**Your goal:** Set down the data below without change, skipping the pictures it holds.

--- Listed records ---

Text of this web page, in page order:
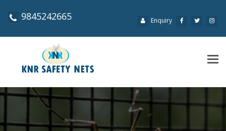
9845242665 Enquiry
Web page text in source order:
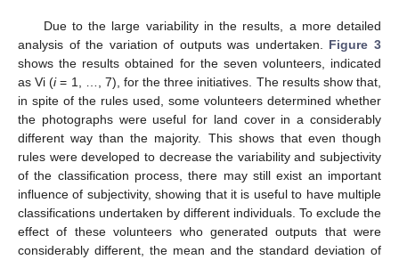
Due to the large variability in the results, a more detailed
analysis of the variation of outputs was undertaken. Figure 3
shows the results obtained for the seven volunteers, indicated
as Vi (i= 1, …, 7), for the three initiatives. The results show that,
in spite of the rules used, some volunteers determined whether
the photographs were useful for land cover in a considerably
different way than the majority. This shows that even though
rules were developed to decrease the variability and subjectivity
of the classification process, there may still exist an important
influence of subjectivity, showing that it is useful to have multiple
classifications undertaken by different individuals. To exclude the
effect of these volunteers who generated outputs that were
considerably different, the mean and the standard deviation of
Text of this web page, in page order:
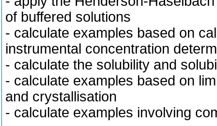
of buffered solutions
- calculate examples based on
instrumental concentration
- calculate the solubility and
- calculate examples based on
and crystallisation
- calculate examples involving
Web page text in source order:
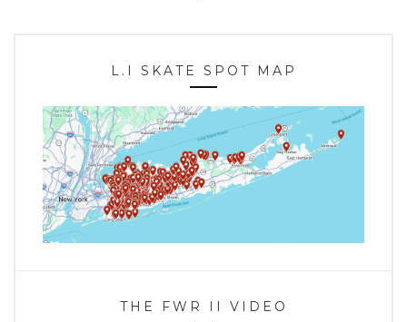
L.I SKATE SPOT MAP
THE FWR II VIDEO
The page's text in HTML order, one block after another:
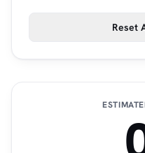
Reset
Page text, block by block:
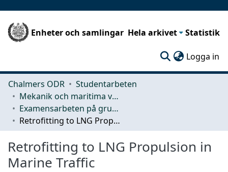
Enheter och samlingar Hela arkivet Statistik
Logga in
Chalmers ODR
Studentarbeten
Mekanik och maritima vetenskaper (M2)
Examensarbeten på grundnivå
Retrofitting to LNG Propulsion in Marine Traffic
Retrofitting to LNG Propulsion in
Marine Traffic
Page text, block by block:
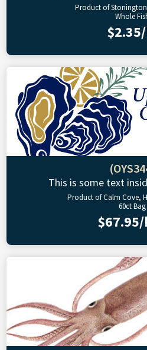
Product of
Whole
This is some text
Product of Calm Cove,
60ct Bag

---

**Output of the exercise:**
Text of this web page, in page order:
9845242665 Enquiry
Web page text in source order:
Due to the large variability in the results, a more detailed
analysis of the variation of outputs was undertaken. Figure 3
shows the results obtained for the seven volunteers, indicated
as Vi (i= 1, …, 7), for the three initiatives. The results show that,
in spite of the rules used, some volunteers determined whether
the photographs were useful for land cover in a considerably
different way than the majority. This shows that even though
rules were developed to decrease the variability and subjectivity
of the classification process, there may still exist an important
influence of subjectivity, showing that it is useful to have multiple
classifications undertaken by different individuals. To exclude the
effect of these volunteers who generated outputs that were
considerably different, the mean and the standard deviation of
Text of this web page, in page order:
of buffered solutions
- calculate examples based on
instrumental concentration
- calculate the solubility and
- calculate examples based on
and crystallisation
- calculate examples involving
Web page text in source order:
L.I SKATE SPOT MAP
THE FWR II VIDEO
The page's text in HTML order, one block after another:
Reset
Page text, block by block:
Enheter och samlingar Hela arkivet Statistik
Logga in
Chalmers ODR
Studentarbeten
Mekanik och maritima vetenskaper (M2)
Examensarbeten på grundnivå
Retrofitting to LNG Propulsion in Marine Traffic
Retrofitting to LNG Propulsion in
Marine Traffic
Page text, block by block:
Product of
Whole
This is some text
Product of Calm Cove,
60ct Bag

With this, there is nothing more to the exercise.